▸ WHAT IS EXPECTED
Your copy starts at the line containing "Development Goals (55, 315)" and ends at the last line below. Copy exactly, without pictures.

▸ EXTRACTED DATA
========================================

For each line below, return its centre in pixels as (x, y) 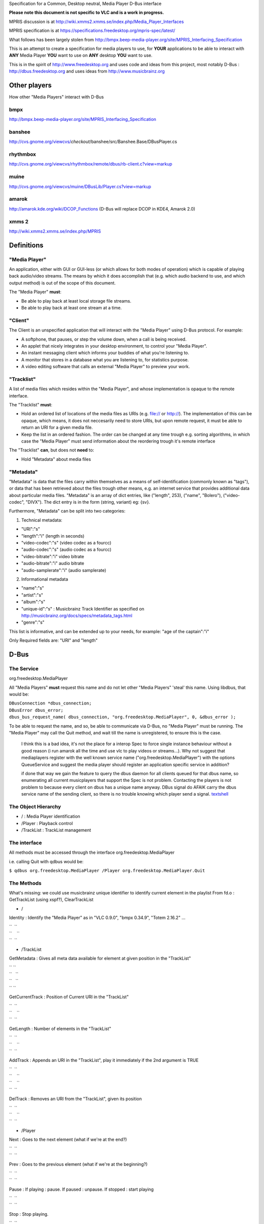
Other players (30, 85)
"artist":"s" (32, 595)
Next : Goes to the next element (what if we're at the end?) (68, 1140)
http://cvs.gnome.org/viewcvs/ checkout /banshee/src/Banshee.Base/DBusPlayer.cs (93, 141)
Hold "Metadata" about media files (56, 459)
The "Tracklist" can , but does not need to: (52, 450)
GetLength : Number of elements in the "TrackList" (60, 1029)
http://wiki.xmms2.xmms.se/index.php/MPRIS (55, 231)
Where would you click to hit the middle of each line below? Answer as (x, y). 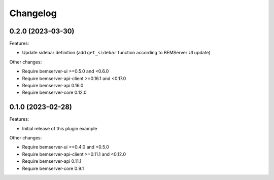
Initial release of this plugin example (60, 128)
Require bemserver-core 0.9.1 (53, 168)
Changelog (33, 13)
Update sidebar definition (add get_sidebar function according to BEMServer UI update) (116, 53)
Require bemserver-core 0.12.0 (54, 93)
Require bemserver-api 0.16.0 (53, 86)
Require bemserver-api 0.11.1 (52, 161)
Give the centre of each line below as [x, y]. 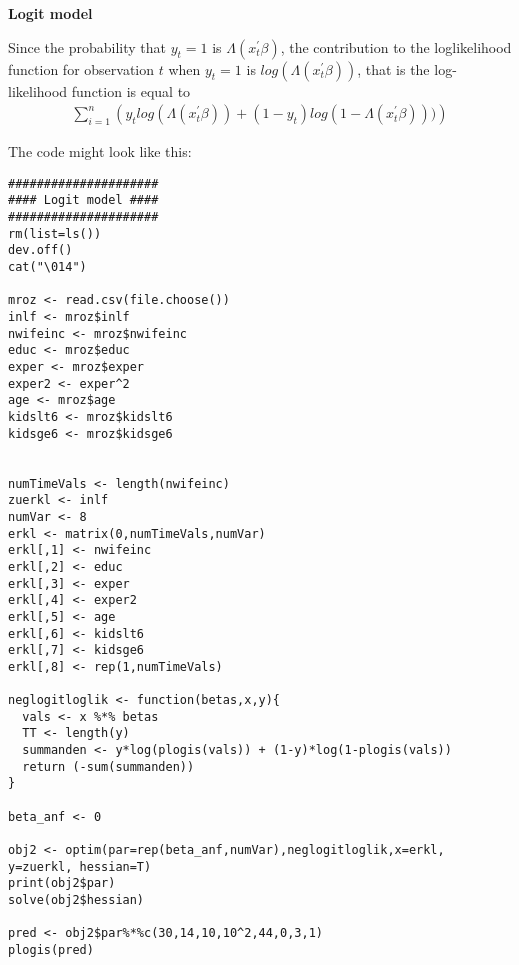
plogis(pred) [51, 950]
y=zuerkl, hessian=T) [80, 866]
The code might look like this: [100, 151]
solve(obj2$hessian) [76, 900]
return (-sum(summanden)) [108, 766]
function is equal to [131, 90]
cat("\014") [47, 267]
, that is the [393, 68]
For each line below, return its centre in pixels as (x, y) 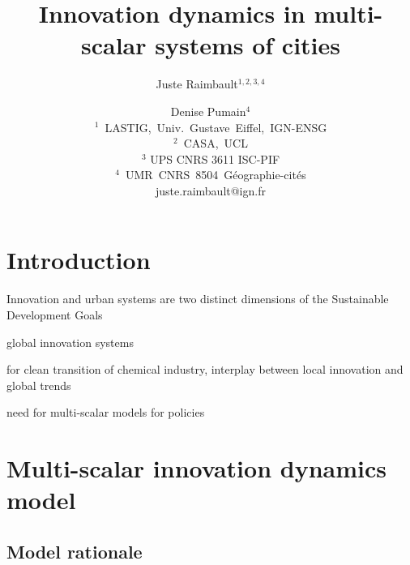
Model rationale (75, 551)
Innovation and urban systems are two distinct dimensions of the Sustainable (198, 299)
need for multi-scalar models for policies (106, 412)
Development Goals (55, 315)
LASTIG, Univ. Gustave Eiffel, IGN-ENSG (216, 127)
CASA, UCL (216, 143)
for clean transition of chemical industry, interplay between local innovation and (205, 369)
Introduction (79, 260)
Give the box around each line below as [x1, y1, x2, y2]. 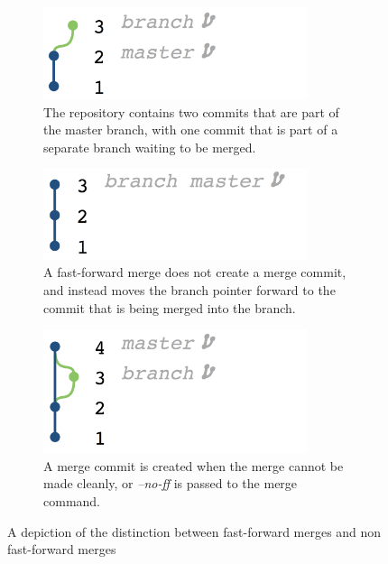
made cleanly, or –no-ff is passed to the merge [43, 474, 298, 493]
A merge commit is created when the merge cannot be [43, 456, 344, 475]
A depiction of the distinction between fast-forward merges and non [7, 522, 382, 541]
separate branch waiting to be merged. [43, 137, 256, 156]
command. [43, 492, 100, 510]
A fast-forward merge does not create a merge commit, [43, 263, 346, 282]
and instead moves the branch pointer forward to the [43, 280, 336, 299]
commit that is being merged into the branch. [43, 298, 296, 317]

========================================

▸ YOUR SOLUTION
Development Goals (55, 315)
LASTIG, Univ. Gustave Eiffel, IGN-ENSG (216, 127)
CASA, UCL (216, 143)
for clean transition of chemical industry, interplay between local innovation and (205, 369)
Introduction (79, 260)
Give the box around each line below as [x1, y1, x2, y2]. 
made cleanly, or –no-ff is passed to the merge [43, 474, 298, 493]
A merge commit is created when the merge cannot be [43, 456, 344, 475]
A depiction of the distinction between fast-forward merges and non [7, 522, 382, 541]
separate branch waiting to be merged. [43, 137, 256, 156]
command. [43, 492, 100, 510]
A fast-forward merge does not create a merge commit, [43, 263, 346, 282]
and instead moves the branch pointer forward to the [43, 280, 336, 299]
commit that is being merged into the branch. [43, 298, 296, 317]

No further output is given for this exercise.